(Saved data entries)

......

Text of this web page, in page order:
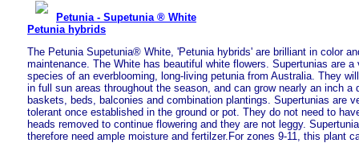
Petunia - Supetunia ® White
Petunia hybrids
The Petunia Supetunia® White, 'Petunia hybrids' are brilliant in color
maintenance. The White has beautiful white flowers. Supertunias are a
species of an everblooming, long-living petunia from Australia. They
in full sun areas throughout the season, and can grow nearly an inch a
baskets, beds, balconies and combination plantings. Supertunias are
tolerant once established in the ground or pot. They do not need to
heads removed to continue flowering and they are not leggy.
therefore need ample moisture and fertilzer.For zones 9-11, this plant
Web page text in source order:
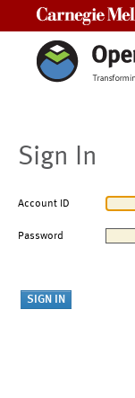
Sign In
Account ID
Password
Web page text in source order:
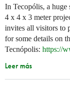
In Tecopólis, a huge
4 x 4 x 3 meter
invites all visitors to
for some details on
Tecnópolis: https://
Leer más
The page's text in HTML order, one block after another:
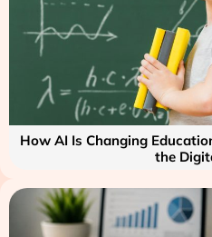
How AI Is Changing
the
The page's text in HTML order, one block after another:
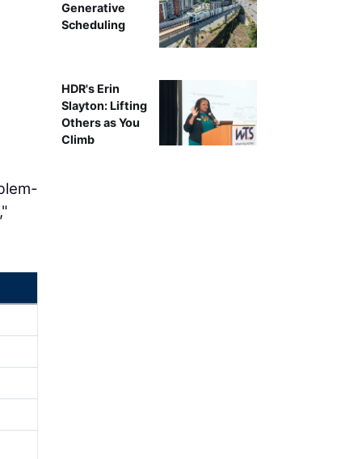
Generative
Scheduling
HDR's Erin
Slayton: Lifting
Others as You
Climb
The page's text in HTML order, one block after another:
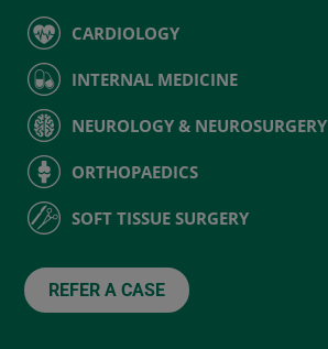
CARDIOLOGY
INTERNAL MEDICINE
NEUROLOGY & NEUROSURGERY
ORTHOPAEDICS
SOFT TISSUE SURGERY
REFER A CASE
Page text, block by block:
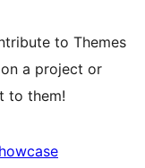
to Themes
a project or
to them!
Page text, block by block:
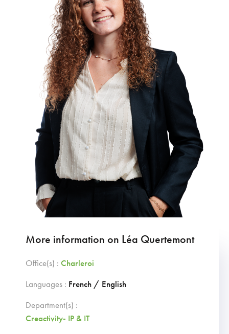
More information on Léa Quertemont
Office(s) : Charleroi
Languages : French / English
Department(s) :
Creactivity- IP & IT
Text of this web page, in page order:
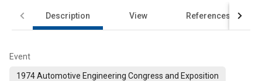
Description View References
Event
1974 Automotive Engineering Congress and Exposition
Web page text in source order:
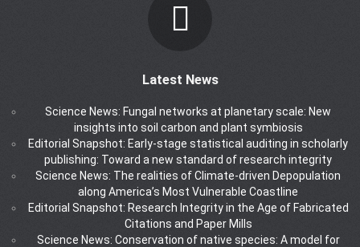
Latest News
Science News: Fungal networks at planetary scale: New
insights into soil carbon and plant symbiosis
Editorial Snapshot: Early-stage statistical auditing in scholarly
publishing: Toward a new standard of research integrity
Science News: The realities of Climate-driven Depopulation
along America’s Most Vulnerable Coastline
Editorial Snapshot: Research Integrity in the Age of Fabricated
Citations and Paper Mills
Science News: Conservation of native species: A model for
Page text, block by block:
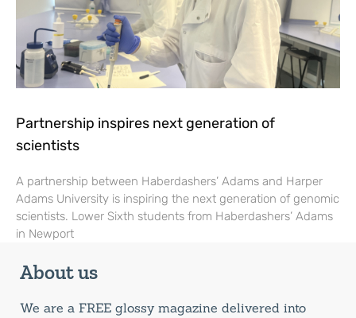
Partnership inspires next generation of
scientists
A partnership between Haberdashers’ Adams and Harper
Adams University is inspiring the next generation of genomic
scientists. Lower Sixth students from Haberdashers’ Adams
in Newport
About us
We are a FREE glossy magazine delivered into
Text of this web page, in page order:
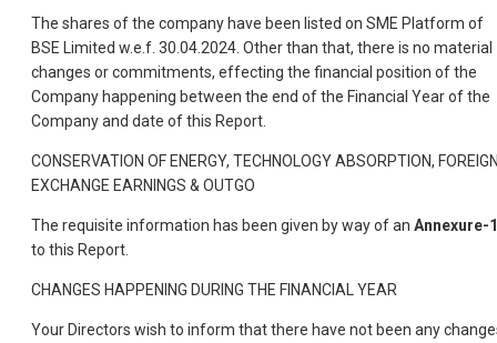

......

▶ Your assignment: Drop every picture and repeat the rest of the entries exactly.

▶ Response to the exercise:
Text of this web page, in page order:
Petunia - Supetunia ® White
Petunia hybrids
The Petunia Supetunia® White, 'Petunia hybrids' are brilliant in color
maintenance. The White has beautiful white flowers. Supertunias are a
species of an everblooming, long-living petunia from Australia. They
in full sun areas throughout the season, and can grow nearly an inch a
baskets, beds, balconies and combination plantings. Supertunias are
tolerant once established in the ground or pot. They do not need to
heads removed to continue flowering and they are not leggy.
therefore need ample moisture and fertilzer.For zones 9-11, this plant
Web page text in source order:
Sign In
Account ID
Password
Web page text in source order:
In Tecopólis, a huge
4 x 4 x 3 meter
invites all visitors to
for some details on
Tecnópolis: https://
Leer más
The page's text in HTML order, one block after another:
How AI Is Changing
the
The page's text in HTML order, one block after another:
Generative
Scheduling
HDR's Erin
Slayton: Lifting
Others as You
Climb
The page's text in HTML order, one block after another:
CARDIOLOGY
INTERNAL MEDICINE
NEUROLOGY & NEUROSURGERY
ORTHOPAEDICS
SOFT TISSUE SURGERY
REFER A CASE
Page text, block by block:
to Themes
a project or
to them!
Page text, block by block:
More information on Léa Quertemont
Office(s) : Charleroi
Languages : French / English
Department(s) :
Creactivity- IP & IT
Text of this web page, in page order:
Description View References
Event
1974 Automotive Engineering Congress and Exposition
Web page text in source order:
Latest News
Science News: Fungal networks at planetary scale: New
insights into soil carbon and plant symbiosis
Editorial Snapshot: Early-stage statistical auditing in scholarly
publishing: Toward a new standard of research integrity
Science News: The realities of Climate-driven Depopulation
along America’s Most Vulnerable Coastline
Editorial Snapshot: Research Integrity in the Age of Fabricated
Citations and Paper Mills
Science News: Conservation of native species: A model for
Page text, block by block:
Partnership inspires next generation of
scientists
A partnership between Haberdashers’ Adams and Harper
Adams University is inspiring the next generation of genomic
scientists. Lower Sixth students from Haberdashers’ Adams
in Newport
About us
We are a FREE glossy magazine delivered into
Text of this web page, in page order:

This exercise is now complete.